Record excerpts
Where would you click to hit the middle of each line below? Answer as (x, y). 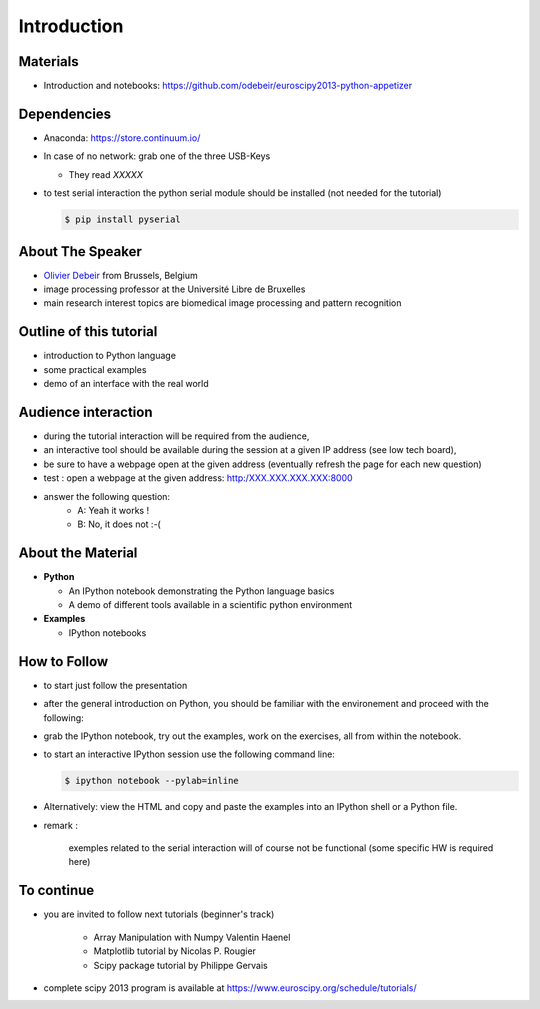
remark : (61, 825)
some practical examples (95, 369)
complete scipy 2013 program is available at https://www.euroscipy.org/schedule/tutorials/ (230, 987)
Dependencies (65, 113)
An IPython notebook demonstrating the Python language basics (201, 591)
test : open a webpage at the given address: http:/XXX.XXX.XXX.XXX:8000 (198, 478)
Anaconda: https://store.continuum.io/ (122, 137)
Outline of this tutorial (88, 331)
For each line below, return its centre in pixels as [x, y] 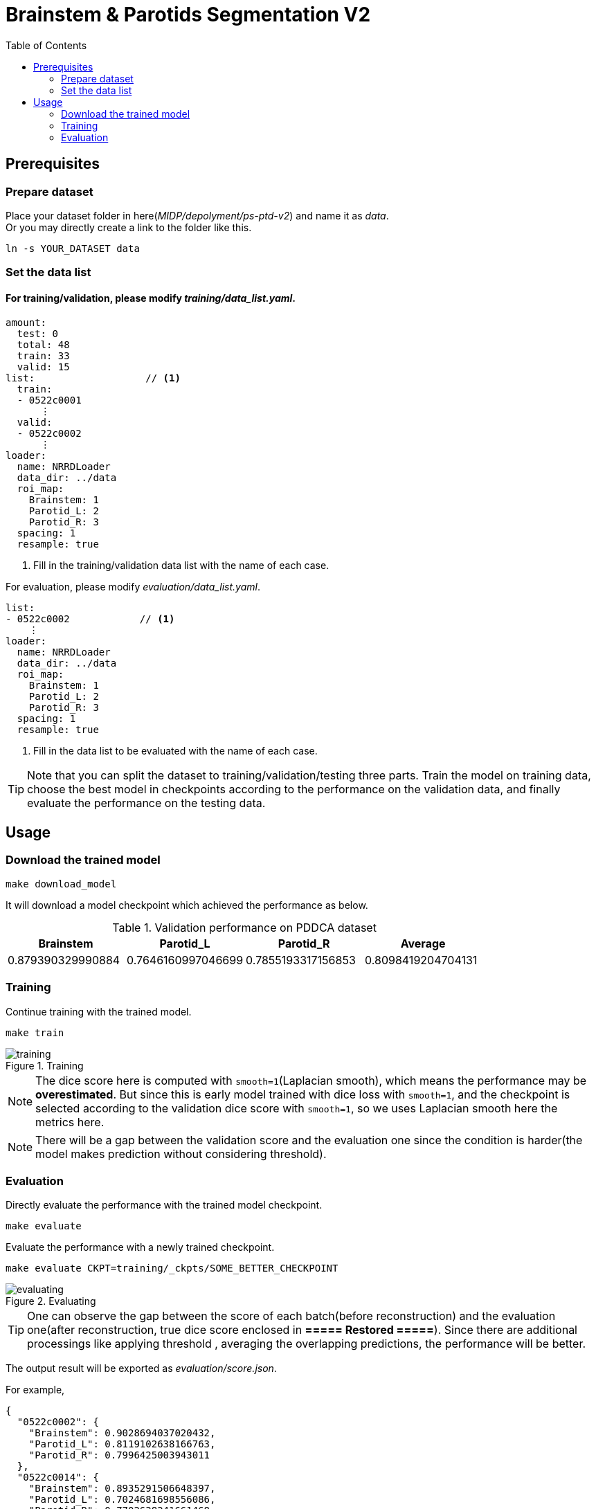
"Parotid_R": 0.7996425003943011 [119, 1455]
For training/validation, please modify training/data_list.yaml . [151, 298]
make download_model [61, 884]
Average [423, 943]
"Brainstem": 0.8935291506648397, [122, 1489]
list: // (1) [93, 378]
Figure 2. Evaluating [51, 1301]
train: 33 [43, 355]
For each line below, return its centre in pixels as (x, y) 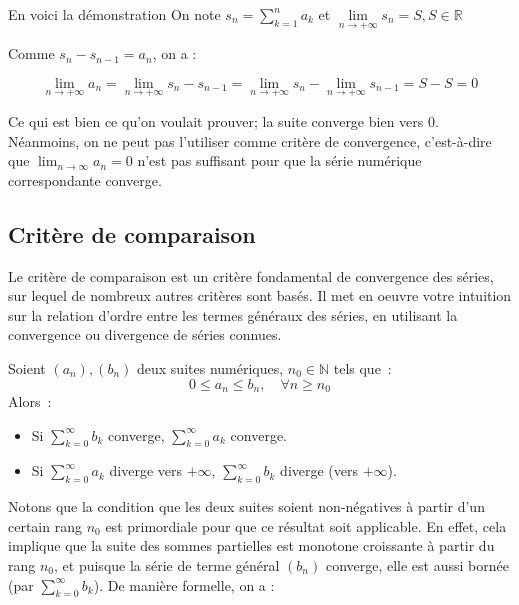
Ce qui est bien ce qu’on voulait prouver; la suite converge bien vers (216, 121)
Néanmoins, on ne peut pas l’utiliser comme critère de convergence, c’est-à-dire (250, 140)
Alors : (30, 401)
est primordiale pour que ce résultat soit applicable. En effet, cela (306, 525)
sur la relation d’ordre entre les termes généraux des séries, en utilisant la (233, 314)
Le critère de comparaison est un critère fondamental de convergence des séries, (251, 275)
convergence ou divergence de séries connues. (145, 334)
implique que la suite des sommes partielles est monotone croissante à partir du (251, 545)
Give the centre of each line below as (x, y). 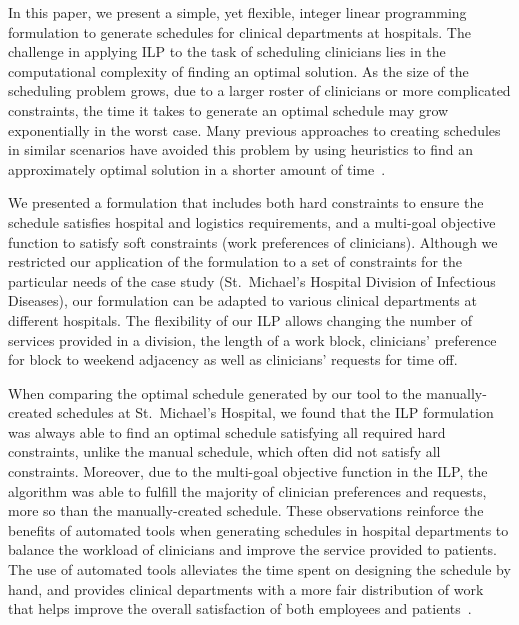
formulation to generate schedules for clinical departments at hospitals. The (239, 31)
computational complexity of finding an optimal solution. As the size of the (238, 70)
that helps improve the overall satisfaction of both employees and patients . (240, 608)
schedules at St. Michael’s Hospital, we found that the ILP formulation (275, 412)
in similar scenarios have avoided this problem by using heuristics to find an (241, 149)
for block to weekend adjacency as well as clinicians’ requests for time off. (233, 359)
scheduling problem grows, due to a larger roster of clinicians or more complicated (259, 90)
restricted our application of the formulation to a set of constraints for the (235, 261)
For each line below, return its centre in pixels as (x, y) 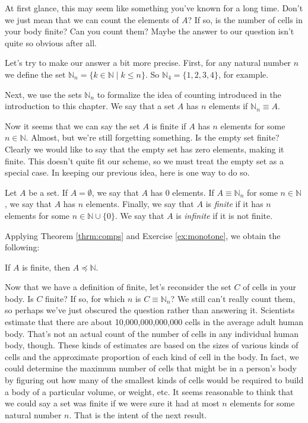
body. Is (19, 298)
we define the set (35, 74)
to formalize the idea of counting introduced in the (189, 94)
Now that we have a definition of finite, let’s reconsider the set (118, 287)
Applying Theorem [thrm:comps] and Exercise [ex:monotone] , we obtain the (143, 235)
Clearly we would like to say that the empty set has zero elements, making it (145, 149)
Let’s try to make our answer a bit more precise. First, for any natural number (148, 63)
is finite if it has (234, 204)
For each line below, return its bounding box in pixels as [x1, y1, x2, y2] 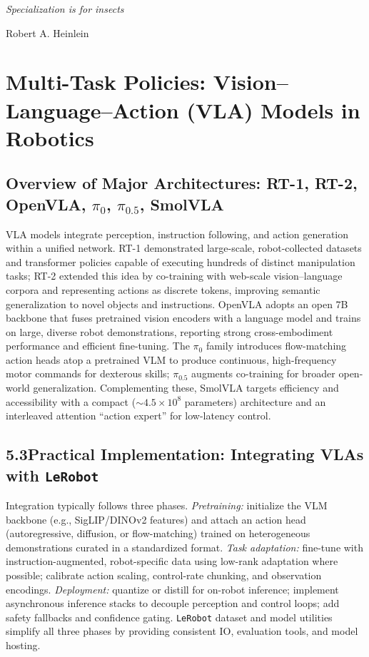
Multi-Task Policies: [6, 67, 206, 96]
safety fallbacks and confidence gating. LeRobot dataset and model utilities [6, 609, 333, 624]
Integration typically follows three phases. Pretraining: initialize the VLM [6, 498, 328, 513]
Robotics [6, 123, 94, 152]
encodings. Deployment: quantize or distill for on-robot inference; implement [6, 581, 339, 596]
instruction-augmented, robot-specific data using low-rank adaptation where [6, 554, 338, 569]
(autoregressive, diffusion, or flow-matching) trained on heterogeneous [6, 526, 310, 541]
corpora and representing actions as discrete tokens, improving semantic [6, 282, 320, 297]
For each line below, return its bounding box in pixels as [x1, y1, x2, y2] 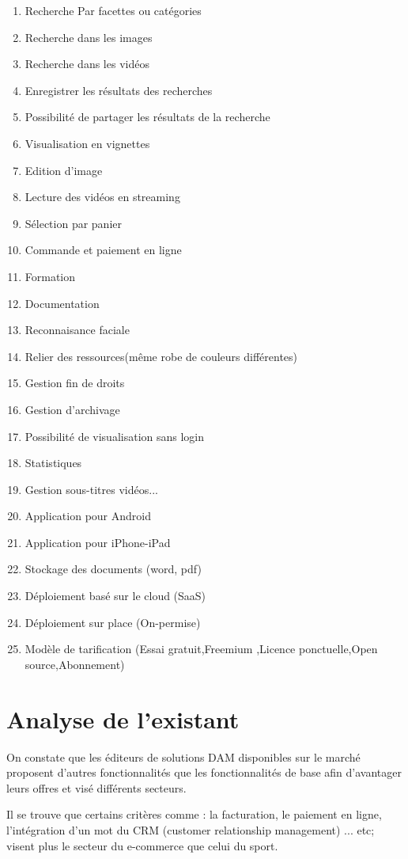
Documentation [25, 295, 100, 311]
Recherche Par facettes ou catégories [25, 2, 202, 18]
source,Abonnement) [25, 656, 125, 672]
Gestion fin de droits [25, 374, 125, 391]
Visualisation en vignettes [25, 135, 150, 151]
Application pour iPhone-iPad [25, 534, 171, 550]
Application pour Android [25, 507, 151, 524]
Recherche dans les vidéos [25, 55, 149, 72]
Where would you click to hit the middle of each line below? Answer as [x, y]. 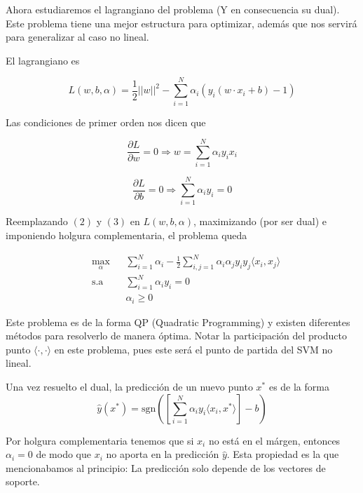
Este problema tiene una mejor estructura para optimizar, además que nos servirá [181, 23]
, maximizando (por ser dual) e [260, 221]
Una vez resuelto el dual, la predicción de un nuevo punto [129, 387]
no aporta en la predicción [163, 454]
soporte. [23, 481]
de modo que [64, 454]
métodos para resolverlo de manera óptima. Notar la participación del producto [176, 336]
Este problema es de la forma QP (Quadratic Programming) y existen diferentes [178, 322]
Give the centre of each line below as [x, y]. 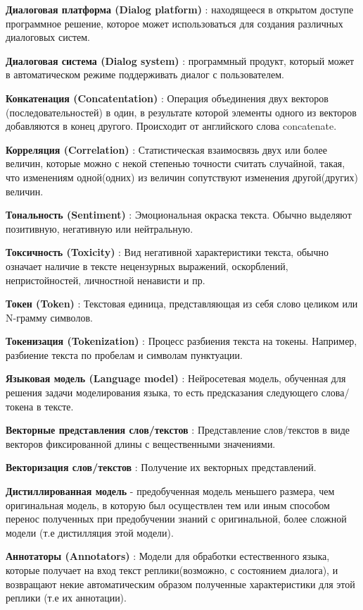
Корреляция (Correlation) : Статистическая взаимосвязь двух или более [166, 149]
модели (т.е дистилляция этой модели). [90, 532]
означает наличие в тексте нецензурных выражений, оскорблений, [147, 266]
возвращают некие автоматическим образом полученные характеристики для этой [180, 584]
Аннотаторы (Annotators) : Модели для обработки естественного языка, [168, 556]
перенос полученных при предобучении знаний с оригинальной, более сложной [176, 519]
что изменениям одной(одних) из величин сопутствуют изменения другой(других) [182, 177]
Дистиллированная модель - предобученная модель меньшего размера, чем [170, 491]
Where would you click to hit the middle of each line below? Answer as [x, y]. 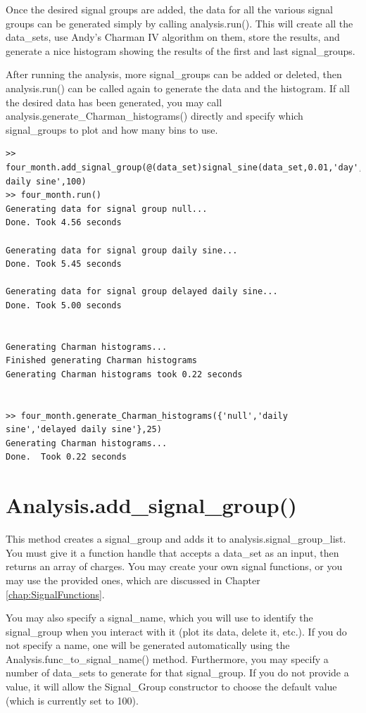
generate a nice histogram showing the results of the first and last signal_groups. [181, 50]
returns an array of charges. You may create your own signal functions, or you [174, 566]
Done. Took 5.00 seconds [64, 305]
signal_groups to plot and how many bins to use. [112, 129]
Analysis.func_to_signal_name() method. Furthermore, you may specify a [167, 658]
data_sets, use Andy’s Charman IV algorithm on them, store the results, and [173, 37]
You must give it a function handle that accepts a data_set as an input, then [172, 552]
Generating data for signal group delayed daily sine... [142, 292]
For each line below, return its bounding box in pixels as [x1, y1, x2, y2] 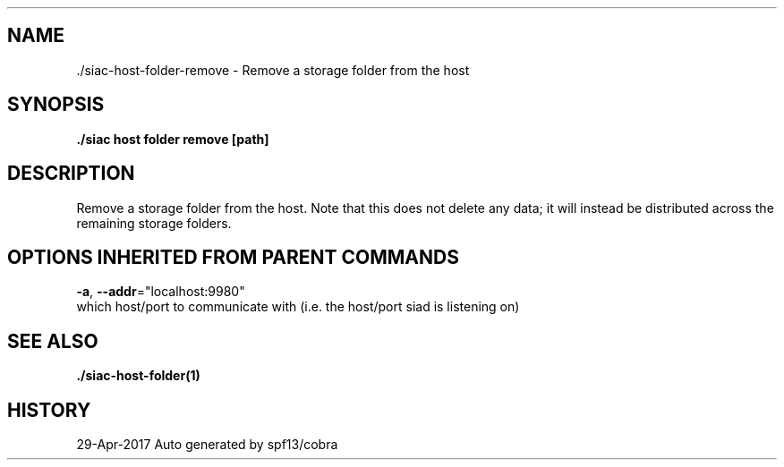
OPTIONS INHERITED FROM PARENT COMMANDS [7, 245, 459, 268]
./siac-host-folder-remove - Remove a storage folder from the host [76, 62, 470, 78]
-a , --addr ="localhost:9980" [76, 284, 245, 300]
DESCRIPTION [7, 162, 135, 185]
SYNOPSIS [7, 93, 105, 116]
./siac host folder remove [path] [76, 131, 269, 147]
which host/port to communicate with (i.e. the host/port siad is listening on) [76, 299, 520, 315]
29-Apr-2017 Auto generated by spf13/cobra [76, 437, 338, 453]
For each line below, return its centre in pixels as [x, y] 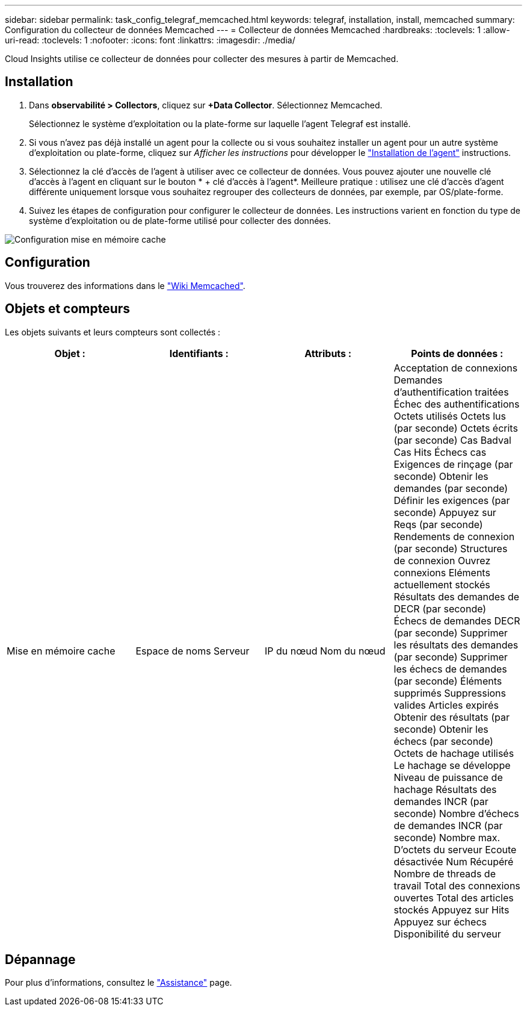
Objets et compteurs [68, 309]
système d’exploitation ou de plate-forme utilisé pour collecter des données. [180, 220]
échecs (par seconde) [443, 741]
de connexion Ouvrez [442, 560]
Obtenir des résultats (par [452, 717]
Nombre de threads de [445, 873]
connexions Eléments [442, 572]
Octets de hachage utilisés [454, 753]
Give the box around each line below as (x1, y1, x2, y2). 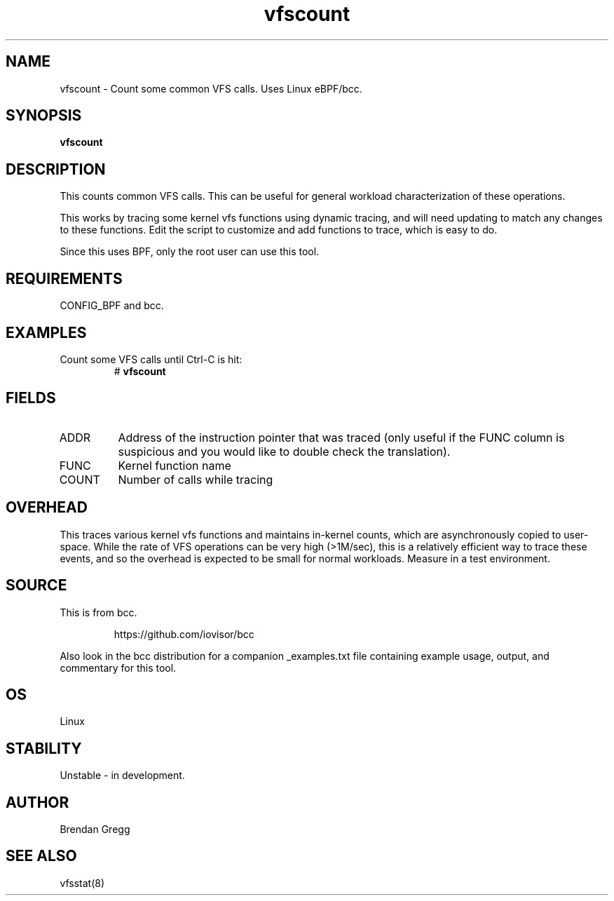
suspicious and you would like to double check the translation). (118, 444, 451, 459)
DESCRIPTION (6, 160, 106, 178)
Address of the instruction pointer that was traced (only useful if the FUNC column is (118, 430, 565, 445)
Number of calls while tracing (118, 472, 273, 487)
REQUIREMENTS (6, 269, 123, 287)
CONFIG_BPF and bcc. (60, 299, 164, 312)
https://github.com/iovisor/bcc (114, 628, 254, 640)
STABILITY (6, 739, 82, 757)
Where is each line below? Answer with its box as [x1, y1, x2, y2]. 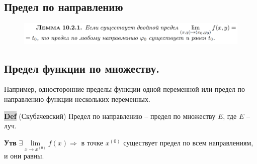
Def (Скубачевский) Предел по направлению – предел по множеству [4, 110, 216, 121]
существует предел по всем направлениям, [123, 137, 253, 147]
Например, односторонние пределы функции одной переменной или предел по [4, 84, 245, 94]
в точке [81, 137, 104, 147]
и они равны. [4, 150, 44, 161]
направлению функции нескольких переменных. [4, 94, 150, 104]
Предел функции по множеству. [4, 60, 159, 76]
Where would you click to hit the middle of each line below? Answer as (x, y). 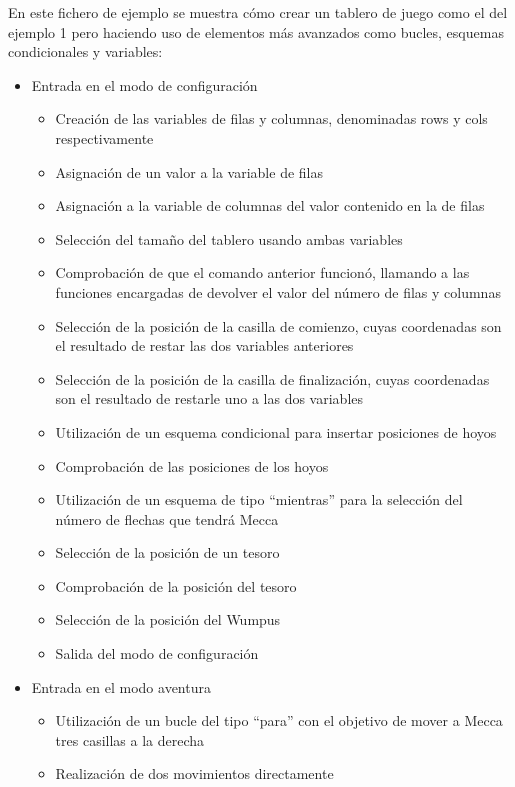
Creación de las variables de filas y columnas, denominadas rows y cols (271, 118)
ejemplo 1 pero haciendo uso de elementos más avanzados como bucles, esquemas (256, 31)
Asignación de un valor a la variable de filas (189, 171)
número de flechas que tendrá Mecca (167, 518)
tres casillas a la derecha (130, 739)
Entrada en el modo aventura (121, 686)
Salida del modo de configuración (157, 653)
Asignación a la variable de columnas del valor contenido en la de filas (270, 205)
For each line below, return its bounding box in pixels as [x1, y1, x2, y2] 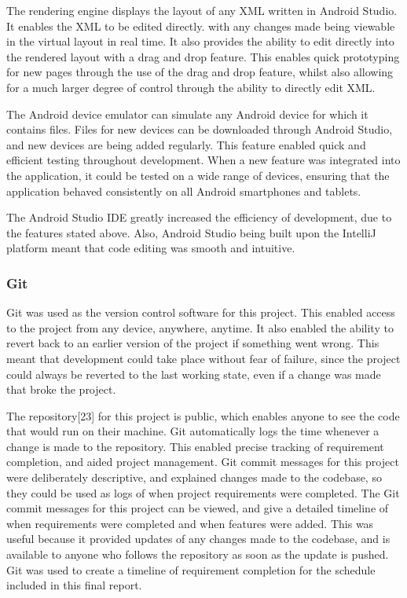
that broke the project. [6, 381, 116, 398]
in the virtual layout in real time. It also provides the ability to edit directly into [6, 33, 394, 50]
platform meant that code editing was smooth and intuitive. [6, 240, 295, 256]
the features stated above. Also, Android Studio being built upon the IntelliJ [6, 224, 376, 240]
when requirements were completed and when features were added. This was [6, 515, 374, 531]
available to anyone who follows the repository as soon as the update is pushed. [6, 546, 389, 563]
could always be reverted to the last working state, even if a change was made [6, 365, 381, 382]
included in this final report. [6, 577, 142, 593]
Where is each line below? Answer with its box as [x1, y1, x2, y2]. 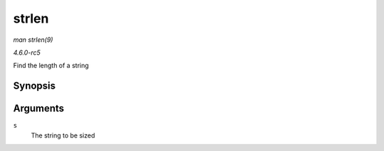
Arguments [13, 103, 65, 115]
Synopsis [13, 80, 56, 92]
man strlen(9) [13, 35, 53, 44]
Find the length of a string [13, 61, 89, 70]
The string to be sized [31, 131, 95, 140]
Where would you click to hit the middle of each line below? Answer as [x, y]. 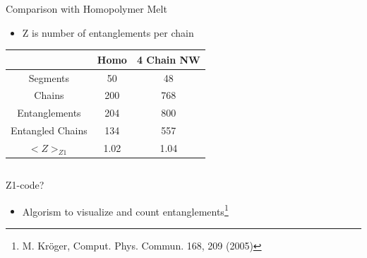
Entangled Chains [49, 130]
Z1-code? [25, 184]
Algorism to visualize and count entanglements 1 [125, 210]
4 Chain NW [168, 59]
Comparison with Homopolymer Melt [86, 8]
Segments [49, 77]
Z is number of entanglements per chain [108, 32]

What the exercise asks
From the line with "существует предел по" up to and including the line with "that broke the project. [6, 381, 116, 398]" above, retype every line exactly and nothing more; leave out the pictures.

Result of this exercise
существует предел по всем направлениям, [123, 137, 253, 147]
Например, односторонние пределы функции одной переменной или предел по [4, 84, 245, 94]
в точке [81, 137, 104, 147]
и они равны. [4, 150, 44, 161]
направлению функции нескольких переменных. [4, 94, 150, 104]
Предел функции по множеству. [4, 60, 159, 76]
Where would you click to hit the middle of each line below? Answer as (x, y). 
Creación de las variables de filas y columnas, denominadas rows y cols (271, 118)
ejemplo 1 pero haciendo uso de elementos más avanzados como bucles, esquemas (256, 31)
Asignación de un valor a la variable de filas (189, 171)
número de flechas que tendrá Mecca (167, 518)
tres casillas a la derecha (130, 739)
Entrada en el modo aventura (121, 686)
Salida del modo de configuración (157, 653)
Asignación a la variable de columnas del valor contenido en la de filas (270, 205)
For each line below, return its bounding box in pixels as [x1, y1, x2, y2] 
that broke the project. [6, 381, 116, 398]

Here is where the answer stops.